» **EXERCISE DIRECTIONS**:
Using the entries that follow, write out the line containing "and rear-wheel-drive configuration.", the line containing "Estimated Cost to", and every line between them, exactly and nothing else.
──────────
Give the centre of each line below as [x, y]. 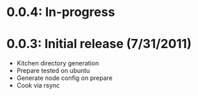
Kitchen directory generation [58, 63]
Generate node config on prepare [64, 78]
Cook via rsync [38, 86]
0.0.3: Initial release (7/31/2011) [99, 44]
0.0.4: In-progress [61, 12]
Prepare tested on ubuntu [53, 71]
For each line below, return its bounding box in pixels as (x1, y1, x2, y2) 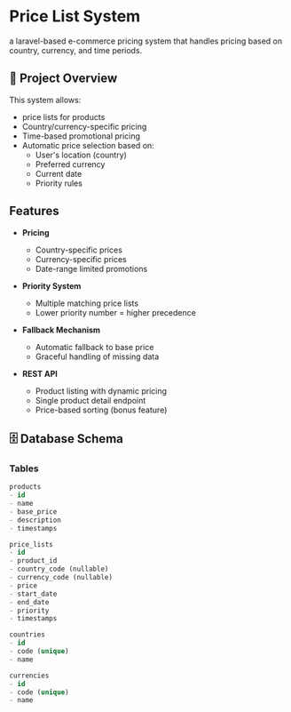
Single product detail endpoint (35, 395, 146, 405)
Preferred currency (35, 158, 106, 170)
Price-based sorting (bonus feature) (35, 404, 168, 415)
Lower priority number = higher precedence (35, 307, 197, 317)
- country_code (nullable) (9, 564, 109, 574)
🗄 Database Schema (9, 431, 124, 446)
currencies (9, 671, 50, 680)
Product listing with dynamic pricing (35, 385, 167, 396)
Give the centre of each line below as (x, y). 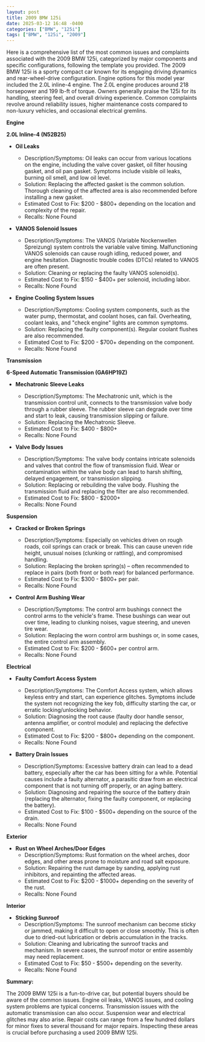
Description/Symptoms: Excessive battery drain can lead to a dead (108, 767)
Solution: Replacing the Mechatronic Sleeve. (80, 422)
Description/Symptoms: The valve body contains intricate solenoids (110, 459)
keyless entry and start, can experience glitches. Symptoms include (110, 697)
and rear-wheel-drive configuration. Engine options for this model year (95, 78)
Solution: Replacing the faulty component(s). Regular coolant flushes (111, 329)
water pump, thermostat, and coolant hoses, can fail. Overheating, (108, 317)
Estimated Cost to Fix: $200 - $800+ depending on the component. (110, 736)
──────────
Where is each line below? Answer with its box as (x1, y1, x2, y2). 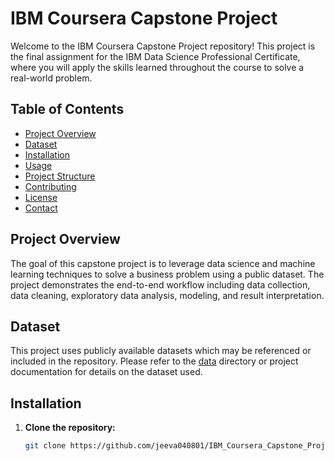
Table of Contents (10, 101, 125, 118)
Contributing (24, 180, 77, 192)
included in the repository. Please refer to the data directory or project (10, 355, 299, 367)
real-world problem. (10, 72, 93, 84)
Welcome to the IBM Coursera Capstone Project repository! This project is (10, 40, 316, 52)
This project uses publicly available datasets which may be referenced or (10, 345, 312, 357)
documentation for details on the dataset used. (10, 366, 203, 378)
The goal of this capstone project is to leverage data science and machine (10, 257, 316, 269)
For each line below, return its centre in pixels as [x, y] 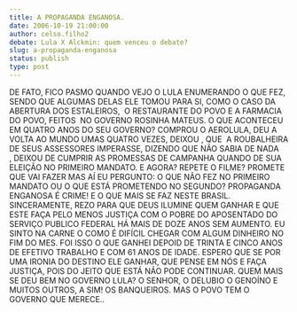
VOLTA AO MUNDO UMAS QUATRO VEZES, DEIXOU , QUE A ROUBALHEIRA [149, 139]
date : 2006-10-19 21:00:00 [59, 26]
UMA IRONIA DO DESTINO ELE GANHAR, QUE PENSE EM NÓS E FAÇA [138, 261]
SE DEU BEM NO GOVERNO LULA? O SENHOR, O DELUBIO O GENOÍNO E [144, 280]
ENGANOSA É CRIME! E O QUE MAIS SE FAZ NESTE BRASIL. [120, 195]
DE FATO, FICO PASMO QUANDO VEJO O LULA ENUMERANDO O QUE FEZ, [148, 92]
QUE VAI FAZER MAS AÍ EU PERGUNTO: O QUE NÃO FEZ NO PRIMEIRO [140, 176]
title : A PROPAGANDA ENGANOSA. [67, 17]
──────────
» **TASK RESPONSE**:
and rear-wheel-drive configuration. Engine options for this model year (95, 78)
Solution: Replacing the faulty component(s). Regular coolant flushes (111, 329)
water pump, thermostat, and coolant hoses, can fail. Overheating, (108, 317)
Estimated Cost to Fix: $200 - $800+ depending on the component. (110, 736)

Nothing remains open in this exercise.